The article gives a short overview about the wireless local area network (WLAN) and the IEEE 802.11 standards.

Content:

• 1. Abstract
• 2. IEEE 802.11/802.11b Wireless Ethernet Standard
• 3. IEEE 802.11 PHY-Layer
• 4. IEEE 802.11 MAC-Schicht

The possibilities of WLANs seems to be an infinite and important step forward to ubiquitous computing. Over a connection between two computers to a LAN-coupling of several miles everything is practicable. The simplest solution comprises an ad-hoc network as afore mentioned with a wireless network interface cards for each computer. The data transmission within WLANs is realised by the radio technology. The range of a wireless network can be increased with the implementation of a access point (AP). A AP within a WLAN is comparable with a bridge in a LAN and supports the connection to several clients. In many topologies APs operate as a data gateway which receives, buffers and exchanges data between several mobile clients and a WLAN. In general a WLAN based on the IEEE 802.11 standard and specifies the communication ”between a wireless client and a base station or access point, as well as among clients” [IEEE01]. A WLAN supports a data transfer rate up to 11 Mbit/s. But a new WLAN product generation offers 54 Mbit/s and it is called HiperLAN2 (High Performance LAN) [tecchan03]. WLAN operates in the unlicensed 2.4-GHz ISM-band as well as Bluetooth. The range of WLANs comprise up to 100 meters. In the following there is a short overview about this standard.

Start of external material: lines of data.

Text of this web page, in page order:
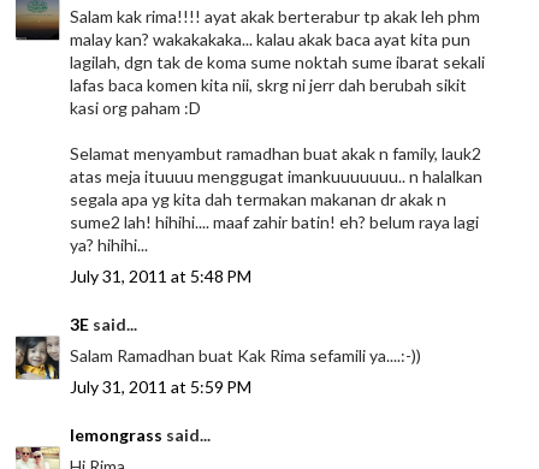
Salam kak rima!!!! ayat akak berterabur tp akak leh phm
malay kan? wakakakaka... kalau akak baca ayat kita pun
lagilah, dgn tak de koma sume noktah sume ibarat sekali
lafas baca komen kita nii, skrg ni jerr dah berubah sikit
kasi org paham :D
Selamat menyambut ramadhan buat akak n family, lauk2
atas meja ituuuu menggugat imankuuuuuuu.. n halalkan
segala apa yg kita dah termakan makanan dr akak n
sume2 lah! hihihi.... maaf zahir batin! eh? belum raya lagi
ya? hihihi...
July 31, 2011 at 5:48 PM
3E said...
Salam Ramadhan buat Kak Rima sefamili ya....:-))
July 31, 2011 at 5:59 PM
lemongrass said...
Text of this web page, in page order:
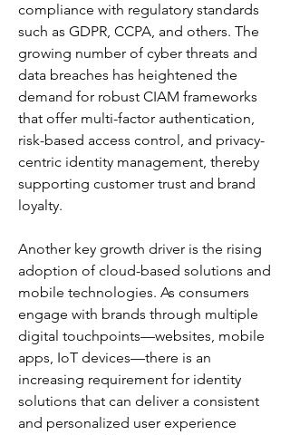
compliance with regulatory standards
such as GDPR, CCPA, and others. The
growing number of cyber threats and
data breaches has heightened the
demand for robust CIAM frameworks
that offer multi-factor authentication,
risk-based access control, and privacy-
centric identity management, thereby
supporting customer trust and brand
loyalty.
Another key growth driver is the rising
adoption of cloud-based solutions and
mobile technologies. As consumers
engage with brands through multiple
digital touchpoints—websites, mobile
apps, IoT devices—there is an
increasing requirement for identity
solutions that can deliver a consistent
and personalized user experience
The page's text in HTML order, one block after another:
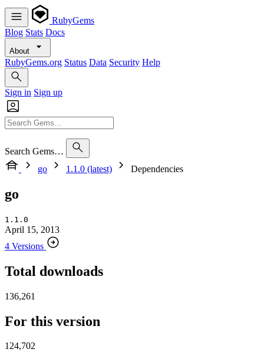
RubyGems
Blog Stats Docs
About
RubyGems.org Status Data Security Help
Sign in Sign up
Search Gems…
go
1.1.0 (latest) Dependencies
go
1.1.0
April 15, 2013
4 Versions
Total downloads
136,261
For this version
124,702
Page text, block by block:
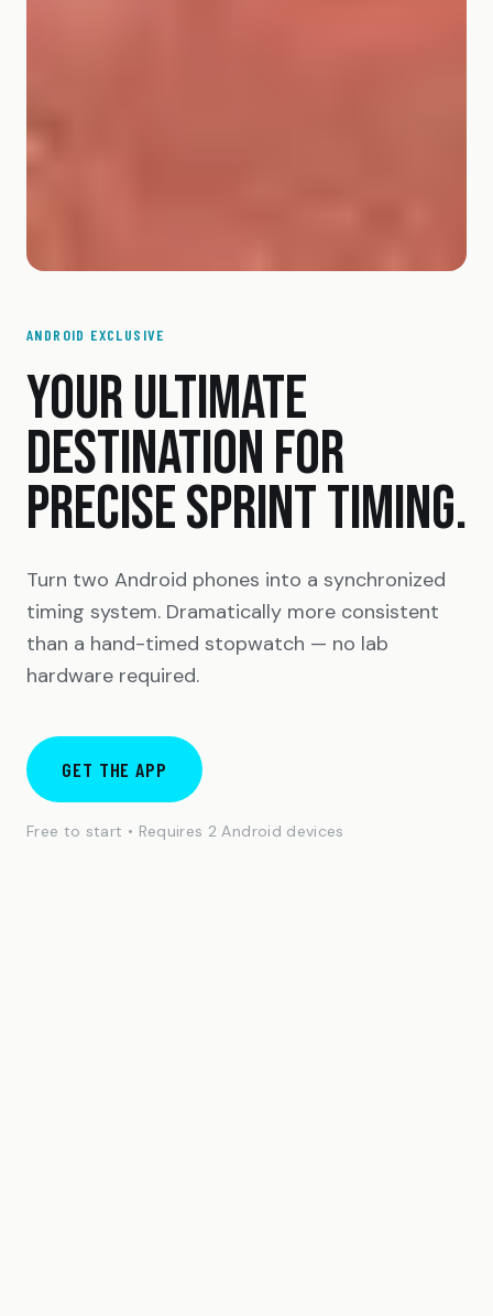
ANDROID EXCLUSIVE
YOUR ULTIMATE
DESTINATION FOR
PRECISE SPRINT TIMING.
Turn two Android phones into a synchronized
timing system. Dramatically more consistent
than a hand-timed stopwatch — no lab
hardware required.
GET THE APP
Free to start • Requires 2 Android devices

In 1997 IEEE published the 802.11 Wireless Ethernet Standard with a data transfer rate of 1-2Mbit/s. But two years later IEEE adopted the 802.11b standard which based on the 802.11 standard and extended the data transfer rate of 5.5 Mbit/s and 11 Mbit/s. The IEEE 802.11 standard describes a detailed software, hardware and protocol specification for the PHY- and MAC-layer (”physical” and ”media access control”) of the OSI Reference Model (Open System Interconnection).

In general is the PHY-Layer responsible for the data transmission between two nodes. Therefore it was necessary to define a uniform interface and protocols for communication among wireless nodes. It also includes access points (APs) in a network as well. The PHY-Layer comprises the FHSS (Frequency Hopping Spread Spectrum) technology, DSSS (Direct Sequence Spread Spectrum) technology and the infrared technology. Whereas the infrared technology is rarely used in the practice today.

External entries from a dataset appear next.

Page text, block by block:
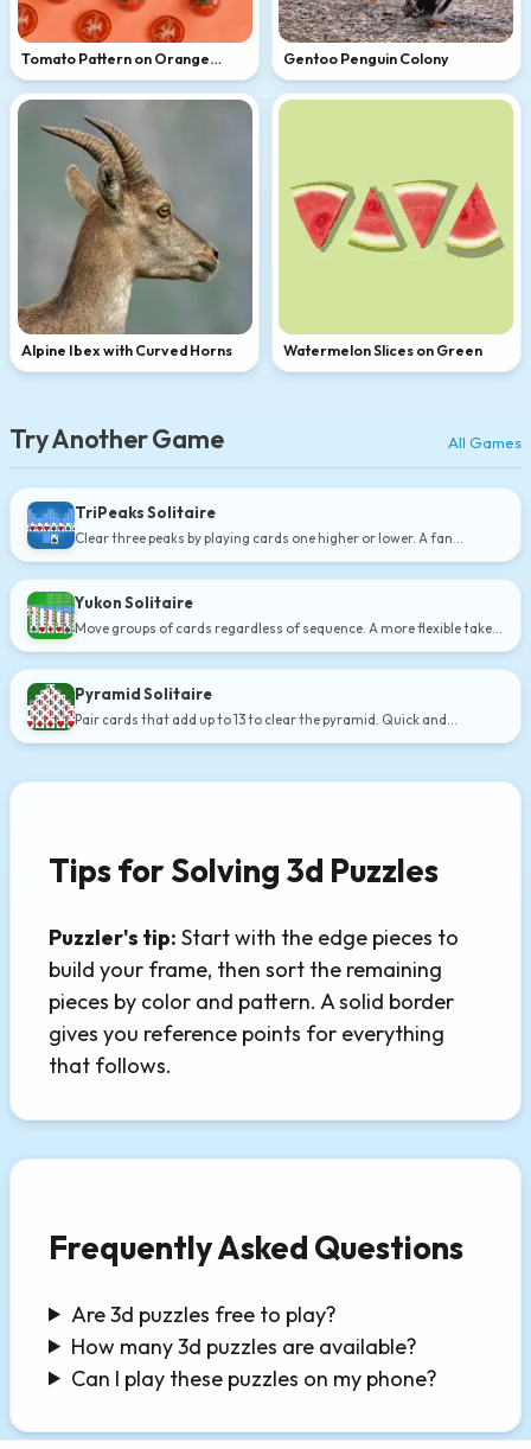
Tomato Pattern on Orange
Background
Gentoo Penguin Colony
Alpine Ibex with Curved Horns Watermelon Slices on Green
Try Another Game All Games
TriPeaks Solitaire
Clear three peaks by playing cards one higher or lower. A fan
Yukon Solitaire
Move groups of cards regardless of sequence. A more flexible take
on Klondike.
Pyramid Solitaire
Pair cards that add up to 13 to clear the pyramid. Quick and
Tips for Solving 3d Puzzles
Puzzler's tip: Start with the edge pieces to
build your frame, then sort the remaining
pieces by color and pattern. A solid border
gives you reference points for everything
that follows.
Frequently Asked Questions
Are 3d puzzles free to play?
How many 3d puzzles are available?
Can I play these puzzles on my phone?
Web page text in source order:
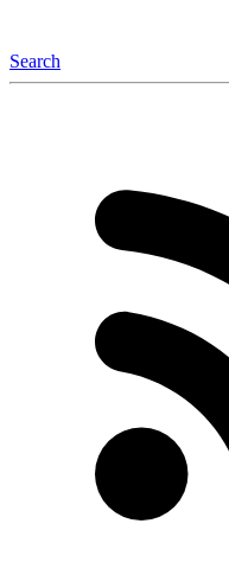
Search
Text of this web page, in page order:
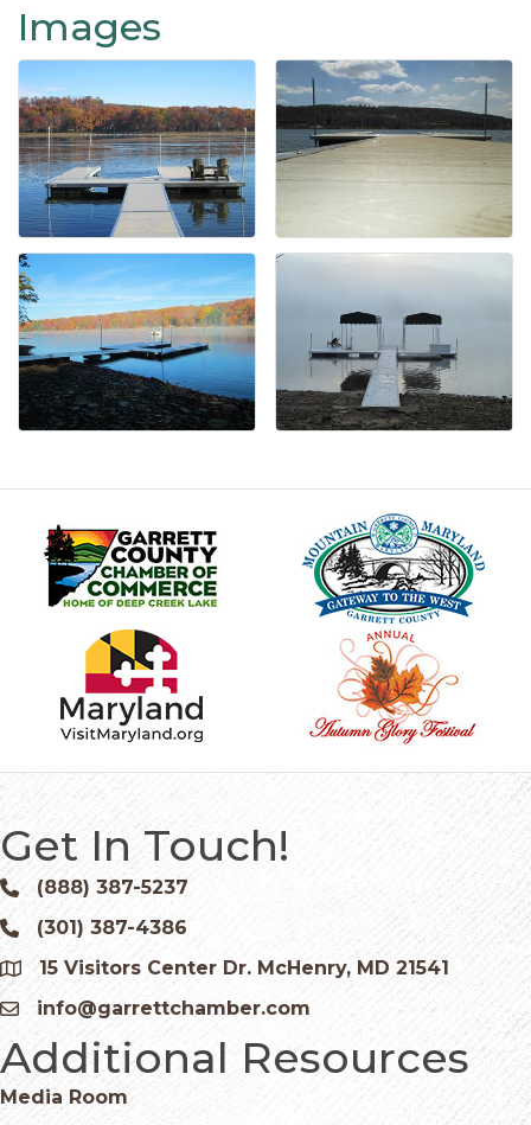
Images
Get In Touch!
Phone icon and link
(888) 387-5237
Phone icon and link
(301) 387-4386
Google Map
15 Visitors Center Dr. McHenry, MD 21541
Email icon and link
info@garrettchamber.com
Additional Resources
Media Room
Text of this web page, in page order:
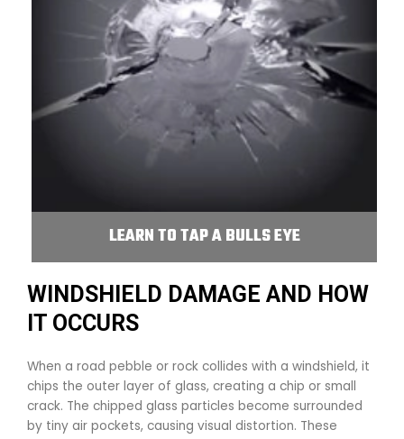
LEARN TO TAP A BULLS EYE
WINDSHIELD DAMAGE AND HOW
IT OCCURS
When a road pebble or rock collides with a windshield, it
chips the outer layer of glass, creating a chip or small
crack. The chipped glass particles become surrounded
by tiny air pockets, causing visual distortion. These
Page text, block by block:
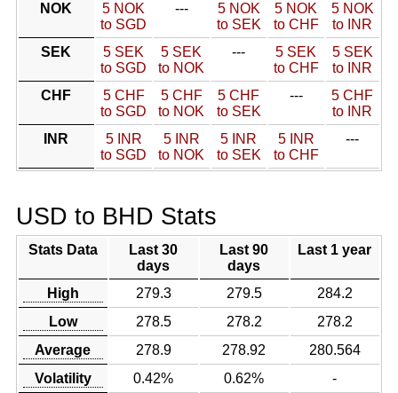
NOK
5 NOK
to SGD
---
5 NOK
to SEK
5 NOK
to CHF
5 NOK
to INR
SEK
5 SEK
to SGD
5 SEK
to NOK
---
5 SEK
to CHF
5 SEK
to INR
CHF
5 CHF
to SGD
5 CHF
to NOK
5 CHF
to SEK
---
5 CHF
to INR
INR
5 INR
to SGD
5 INR
to NOK
5 INR
to SEK
5 INR
to CHF
---
USD to BHD Stats
Stats Data
Last 30
days
Last 90
days
Last 1 year
High 279.3 279.5
284.2
Low
278.5 278.2
278.2
Average
278.9 278.92
280.564
Volatility
0.42% 0.62% -

FHSS is a modulation procedure in WLANs. It is switching of frequencies multiple per second during a radio transmission to minimize any interferences. In contrast to FHSS DSSS generates for every bit that have to be transmitted a redundant bit (also known as a chipping code). The chipping code supports to recover the original data if data information are damaged during transmission [WLAN03].

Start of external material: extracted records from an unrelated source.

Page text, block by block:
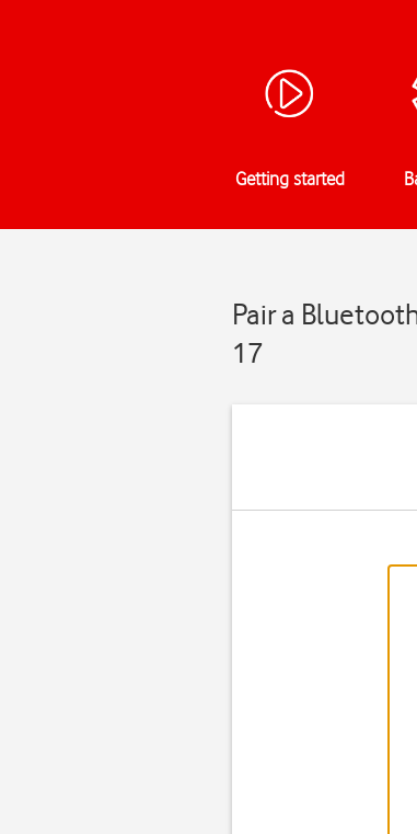
Getting started
Pair a
17
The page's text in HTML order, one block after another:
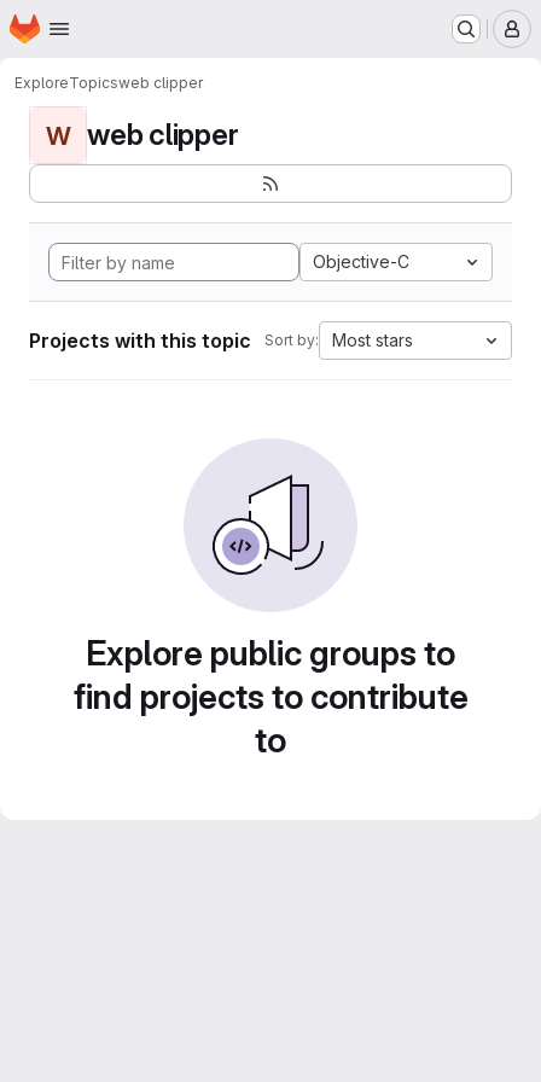
Skip to main content
Homepage
ExploreTopicsweb clipper
W web clipper
Objective-C
Projects with this topic Sort by: Most stars
Explore public groups to
find projects to contribute
to

The MAC-Layer is one of two sublayers that make up the Data Link Layer in the OSI Reference Model. It consists of a number of MAC protocols which are responsible for a controlled data transmission between two stations. The 802.11 standard defines for example the Carrier Sense Multiple Access with Collision Avoidance (CSMA/CA) protocol. In general the CSMA/CA protocol tries to realise a collision-free data transmission. Such collision avoidance is achieved by a carrier sense scheme. At first the station that intends to transmit any data packages sends a test signal. Such test signal scans the transmission channel for any jams. After the waiting for a sufficient time for all stations to receive the test signal the intended station transmits its data frame. If there is a jam in the channel the station waits sufficient time. While transmitting there is a jam signal from another station it stops data transmitting for a random time and tries again.